■ TO DO ■
Copy the records exactly, leaving out every picture.

--------------------------------------------------

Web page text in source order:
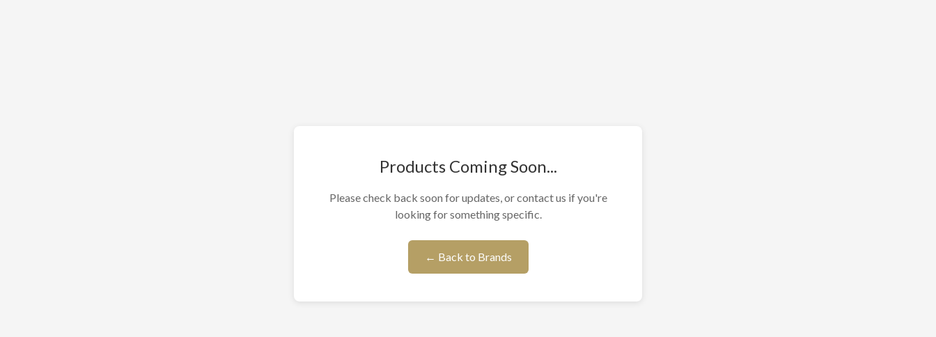
Products Coming Soon...
Please check back soon for updates, or contact us if you're
looking for something specific.
← Back to Brands
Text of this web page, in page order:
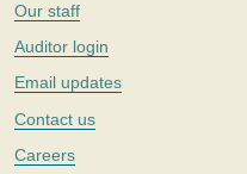
Our staff
Auditor login
Email updates
Contact us
Careers
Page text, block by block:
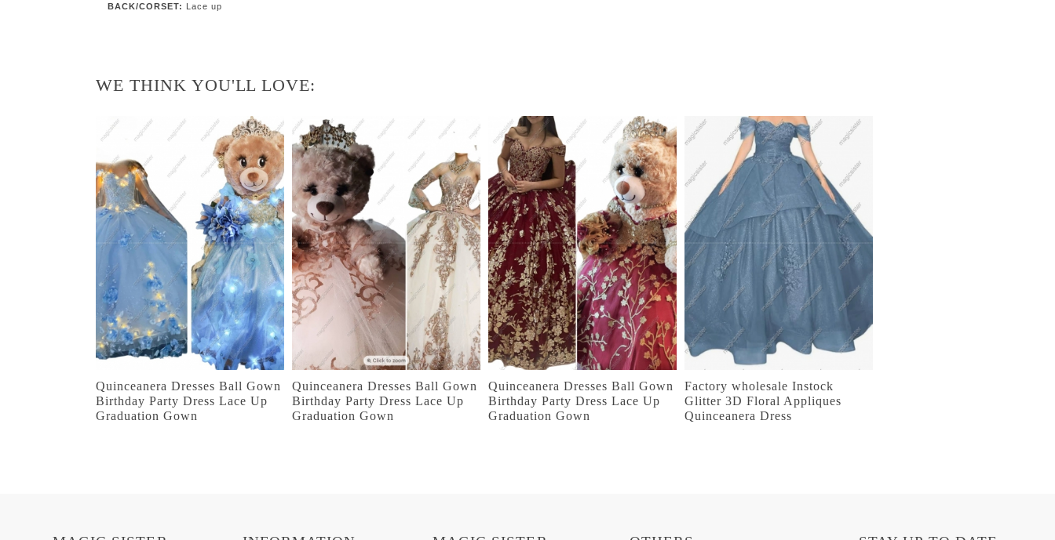
BACK/CORSET: Lace up
WE THINK YOU'LL LOVE:
Quinceanera Dresses Ball Gown
Birthday Party Dress Lace Up
Graduation Gown
Quinceanera Dresses Ball Gown
Birthday Party Dress Lace Up
Graduation Gown
Quinceanera Dresses Ball Gown
Birthday Party Dress Lace Up
Graduation Gown
Factory wholesale Instock
Glitter 3D Floral Appliques
Quinceanera Dress
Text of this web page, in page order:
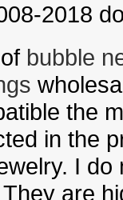
2018
bubble
the
in the
I
are
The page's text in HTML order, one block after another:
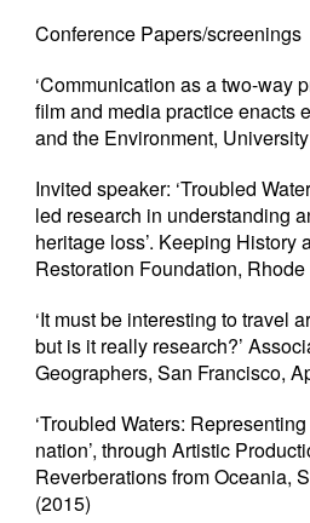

--------------------------------------------------

■ RESULT ■
Web page text in source order:
Products Coming Soon...
Please check back soon for updates, or contact us if you're
looking for something specific.
← Back to Brands
Text of this web page, in page order:
Our staff
Auditor login
Email updates
Contact us
Careers
Page text, block by block:
BACK/CORSET: Lace up
WE THINK YOU'LL LOVE:
Quinceanera Dresses Ball Gown
Birthday Party Dress Lace Up
Graduation Gown
Quinceanera Dresses Ball Gown
Birthday Party Dress Lace Up
Graduation Gown
Quinceanera Dresses Ball Gown
Birthday Party Dress Lace Up
Graduation Gown
Factory wholesale Instock
Glitter 3D Floral Appliques
Quinceanera Dress
Text of this web page, in page order:
2018
bubble
the
in the
I
are
The page's text in HTML order, one block after another:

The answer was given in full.